= TASK TO CARRY OUT =
For the records below, please print exactly and only the lines from the one with "Give the centre of each line below as [x, y]." down to the one with "Übungen für Lernende", both ends included, omitting the pictures.

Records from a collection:
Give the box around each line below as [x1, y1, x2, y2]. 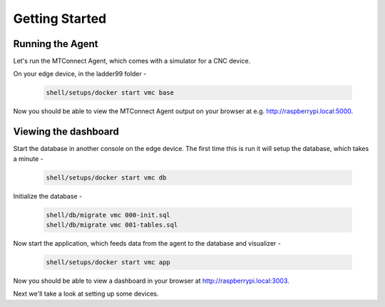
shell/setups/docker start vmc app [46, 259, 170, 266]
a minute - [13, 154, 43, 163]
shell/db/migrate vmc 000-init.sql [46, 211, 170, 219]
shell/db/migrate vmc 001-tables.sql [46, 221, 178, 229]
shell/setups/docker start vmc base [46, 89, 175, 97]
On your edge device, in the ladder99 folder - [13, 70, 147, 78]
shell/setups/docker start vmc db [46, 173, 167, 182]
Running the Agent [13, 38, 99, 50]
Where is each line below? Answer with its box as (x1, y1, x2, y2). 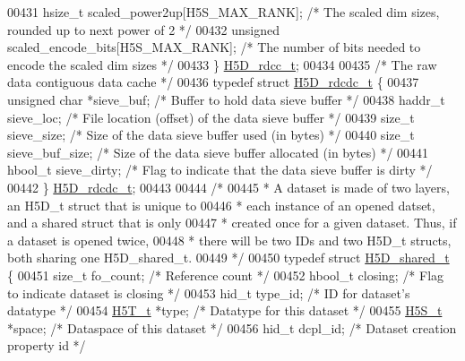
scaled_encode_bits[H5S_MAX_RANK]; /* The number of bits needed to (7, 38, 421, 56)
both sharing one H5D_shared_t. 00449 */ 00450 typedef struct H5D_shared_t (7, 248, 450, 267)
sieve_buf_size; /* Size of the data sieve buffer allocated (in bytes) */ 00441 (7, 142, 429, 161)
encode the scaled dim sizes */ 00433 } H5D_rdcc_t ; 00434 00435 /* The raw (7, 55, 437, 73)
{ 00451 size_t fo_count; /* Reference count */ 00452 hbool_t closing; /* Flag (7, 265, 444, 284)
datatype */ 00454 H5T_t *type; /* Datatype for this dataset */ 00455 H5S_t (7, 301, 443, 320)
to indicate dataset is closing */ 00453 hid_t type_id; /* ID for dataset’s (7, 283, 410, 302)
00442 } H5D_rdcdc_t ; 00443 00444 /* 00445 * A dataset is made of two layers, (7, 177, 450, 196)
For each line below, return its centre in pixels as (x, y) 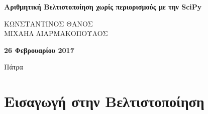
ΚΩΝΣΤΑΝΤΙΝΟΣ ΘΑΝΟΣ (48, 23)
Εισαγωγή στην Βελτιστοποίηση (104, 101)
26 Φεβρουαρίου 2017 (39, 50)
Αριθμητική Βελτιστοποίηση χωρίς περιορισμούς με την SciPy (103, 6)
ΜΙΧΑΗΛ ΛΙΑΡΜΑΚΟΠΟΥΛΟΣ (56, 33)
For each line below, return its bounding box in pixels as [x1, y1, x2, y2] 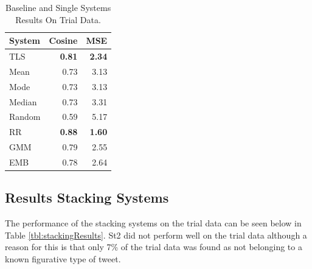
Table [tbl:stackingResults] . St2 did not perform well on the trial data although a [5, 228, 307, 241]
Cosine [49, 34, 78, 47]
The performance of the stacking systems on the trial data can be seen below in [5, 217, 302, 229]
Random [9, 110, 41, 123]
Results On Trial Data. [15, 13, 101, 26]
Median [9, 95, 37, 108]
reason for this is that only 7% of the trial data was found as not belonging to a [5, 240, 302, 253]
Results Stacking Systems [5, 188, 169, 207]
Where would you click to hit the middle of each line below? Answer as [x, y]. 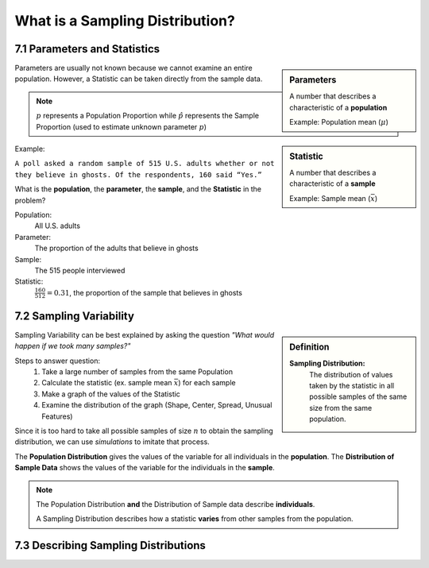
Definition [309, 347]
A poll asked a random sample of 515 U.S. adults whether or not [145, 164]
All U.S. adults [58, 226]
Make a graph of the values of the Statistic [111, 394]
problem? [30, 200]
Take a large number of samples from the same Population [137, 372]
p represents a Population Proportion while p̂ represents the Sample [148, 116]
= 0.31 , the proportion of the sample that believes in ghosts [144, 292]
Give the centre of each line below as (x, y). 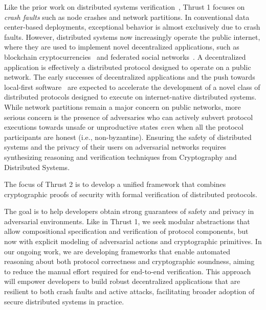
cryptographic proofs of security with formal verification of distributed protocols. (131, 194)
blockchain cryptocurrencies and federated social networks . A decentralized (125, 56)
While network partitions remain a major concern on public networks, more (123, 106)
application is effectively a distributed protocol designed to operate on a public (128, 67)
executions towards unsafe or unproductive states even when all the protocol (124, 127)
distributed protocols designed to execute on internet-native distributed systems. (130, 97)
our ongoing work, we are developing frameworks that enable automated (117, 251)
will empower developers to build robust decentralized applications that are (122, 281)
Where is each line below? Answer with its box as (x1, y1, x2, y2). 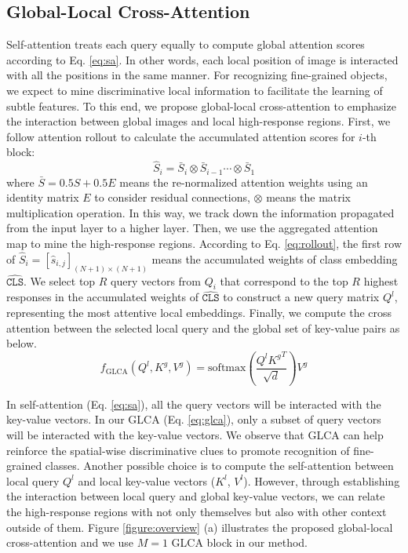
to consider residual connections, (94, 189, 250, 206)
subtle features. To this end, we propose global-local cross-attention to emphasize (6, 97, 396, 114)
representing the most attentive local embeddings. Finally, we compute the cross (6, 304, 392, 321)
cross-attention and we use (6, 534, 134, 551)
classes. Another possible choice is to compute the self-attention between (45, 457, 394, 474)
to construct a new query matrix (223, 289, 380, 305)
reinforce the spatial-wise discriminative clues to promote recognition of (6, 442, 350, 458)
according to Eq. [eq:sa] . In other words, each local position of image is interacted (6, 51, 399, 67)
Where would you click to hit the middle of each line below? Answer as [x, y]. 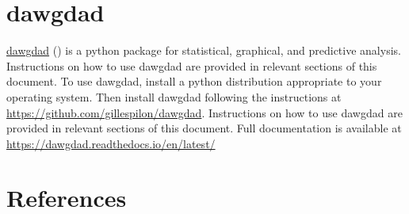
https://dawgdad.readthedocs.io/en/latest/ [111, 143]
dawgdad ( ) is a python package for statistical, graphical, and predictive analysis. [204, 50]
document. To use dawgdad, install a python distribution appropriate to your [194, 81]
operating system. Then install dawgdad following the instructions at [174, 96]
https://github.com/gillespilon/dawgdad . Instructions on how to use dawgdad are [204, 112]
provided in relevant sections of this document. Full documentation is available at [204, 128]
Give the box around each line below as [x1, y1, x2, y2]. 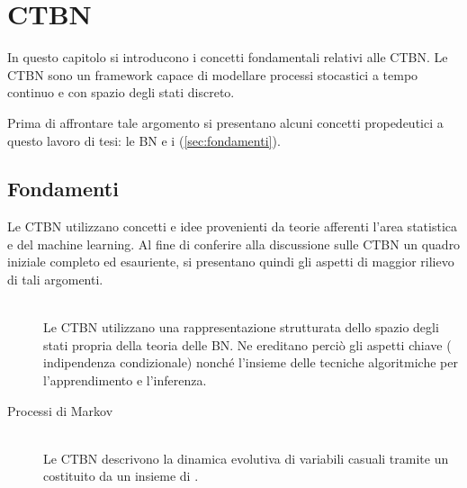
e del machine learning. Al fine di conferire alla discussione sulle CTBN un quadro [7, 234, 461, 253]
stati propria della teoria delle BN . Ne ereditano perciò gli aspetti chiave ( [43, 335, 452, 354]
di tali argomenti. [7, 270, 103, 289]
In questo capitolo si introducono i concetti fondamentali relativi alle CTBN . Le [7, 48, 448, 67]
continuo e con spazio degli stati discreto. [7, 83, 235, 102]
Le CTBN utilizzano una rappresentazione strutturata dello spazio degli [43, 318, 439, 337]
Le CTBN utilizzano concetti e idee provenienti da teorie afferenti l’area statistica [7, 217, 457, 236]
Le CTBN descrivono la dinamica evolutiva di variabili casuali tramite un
==
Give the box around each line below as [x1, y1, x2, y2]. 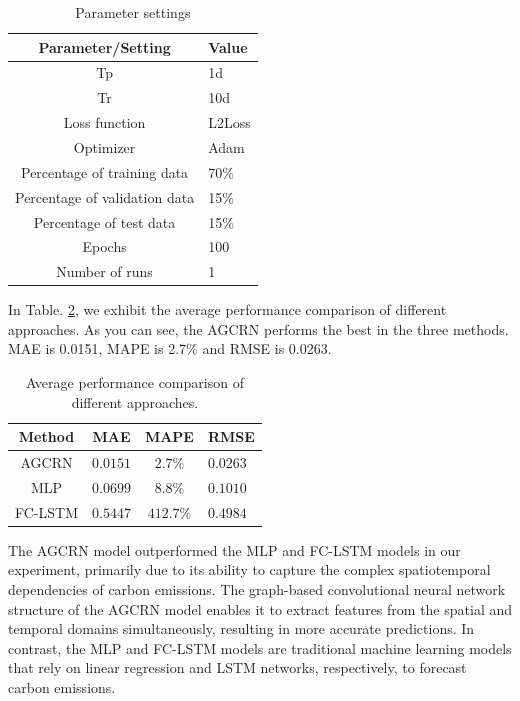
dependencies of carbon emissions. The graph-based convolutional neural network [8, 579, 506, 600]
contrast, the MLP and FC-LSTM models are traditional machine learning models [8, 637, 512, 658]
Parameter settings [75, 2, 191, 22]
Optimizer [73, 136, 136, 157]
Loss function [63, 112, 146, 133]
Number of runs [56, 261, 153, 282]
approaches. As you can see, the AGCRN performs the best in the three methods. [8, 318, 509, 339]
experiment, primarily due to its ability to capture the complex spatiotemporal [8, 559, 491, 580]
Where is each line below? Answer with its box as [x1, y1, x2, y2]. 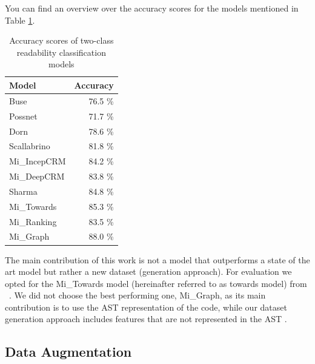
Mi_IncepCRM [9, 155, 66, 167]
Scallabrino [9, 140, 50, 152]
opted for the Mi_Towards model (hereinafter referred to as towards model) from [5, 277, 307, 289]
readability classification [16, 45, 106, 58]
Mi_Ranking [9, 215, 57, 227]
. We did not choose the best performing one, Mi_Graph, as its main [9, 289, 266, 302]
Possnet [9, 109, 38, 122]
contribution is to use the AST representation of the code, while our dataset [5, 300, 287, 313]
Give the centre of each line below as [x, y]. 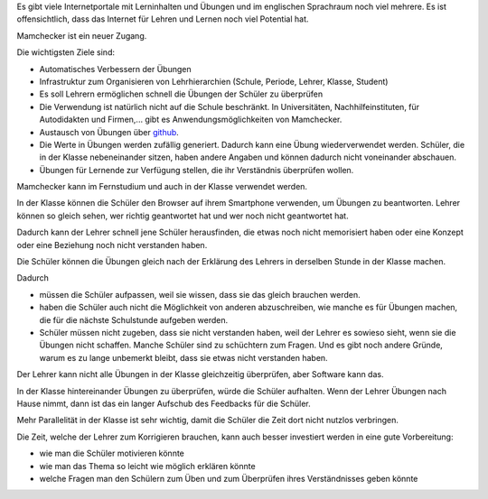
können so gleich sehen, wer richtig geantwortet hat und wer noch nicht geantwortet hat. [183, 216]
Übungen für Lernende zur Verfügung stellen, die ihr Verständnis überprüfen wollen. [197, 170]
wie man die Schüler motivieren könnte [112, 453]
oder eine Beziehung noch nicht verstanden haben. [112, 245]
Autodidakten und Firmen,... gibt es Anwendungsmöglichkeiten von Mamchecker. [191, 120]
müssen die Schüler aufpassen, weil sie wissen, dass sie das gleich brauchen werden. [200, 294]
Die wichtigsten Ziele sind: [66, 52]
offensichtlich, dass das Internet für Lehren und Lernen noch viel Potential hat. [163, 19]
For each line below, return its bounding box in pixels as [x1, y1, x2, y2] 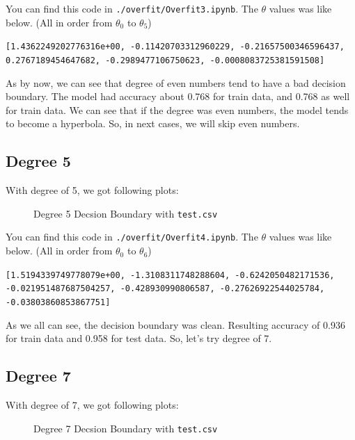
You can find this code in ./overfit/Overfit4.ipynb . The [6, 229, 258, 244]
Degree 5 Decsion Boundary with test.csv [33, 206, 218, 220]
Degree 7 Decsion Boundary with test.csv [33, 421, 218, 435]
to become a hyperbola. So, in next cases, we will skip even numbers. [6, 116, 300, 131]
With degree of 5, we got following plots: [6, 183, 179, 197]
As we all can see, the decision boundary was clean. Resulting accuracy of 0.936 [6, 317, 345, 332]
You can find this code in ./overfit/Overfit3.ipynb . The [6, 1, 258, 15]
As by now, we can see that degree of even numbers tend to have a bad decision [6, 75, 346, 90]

= RESPONSE TO THIS EXERCISE =
Give the centre of each line below as [x, y]. 
können so gleich sehen, wer richtig geantwortet hat und wer noch nicht geantwortet hat. [183, 216]
Übungen für Lernende zur Verfügung stellen, die ihr Verständnis überprüfen wollen. [197, 170]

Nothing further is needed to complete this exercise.